Here are some before and afters:



































Then I hit all the moving bits, bolts and nuts with Blaster and will do this a time or two again before I start wrenching on anything....  Any  pointers on how to loosen rusted parts(what to or not to do)  before I start greatly appreciated.

I'm surprised at how good the paint looks after just a few mins of light scrubbing.  My next steps will be to start breaking the bike down so I can attack the rust and get everything re-lubed and moving again.  I plan on taking off the non original parts which seem to be basket, chain guard and fenders... fenders are pretty beat up anyway.  Anyone know anything about the chain guard?
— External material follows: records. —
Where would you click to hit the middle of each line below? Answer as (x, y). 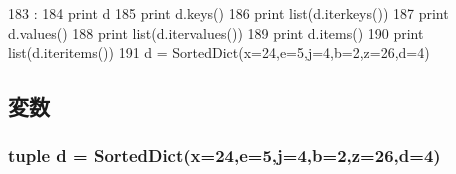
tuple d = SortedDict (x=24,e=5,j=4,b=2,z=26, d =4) (224, 155)
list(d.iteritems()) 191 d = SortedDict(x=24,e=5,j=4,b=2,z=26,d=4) (219, 52)
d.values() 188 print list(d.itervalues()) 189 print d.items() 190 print (216, 32)
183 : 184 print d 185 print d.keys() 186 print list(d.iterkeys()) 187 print (228, 13)

I also know I will be needing some parts as I go along.  So far I know I need a left crank arm (not sure if its a 6.5" or a 7" need to measure)  Also missing a left pedal so will be looking for one or a pair.  

Still undecided on the wheels whether I'm going to restore for show, try to restore to ride or buy a replacement set and leave originals as is...  but I guess thats a post for another time.

Thanks in advance for any thoughts, tips or parts.  More to come!


----------



## Balloonoob (Nov 5, 2019)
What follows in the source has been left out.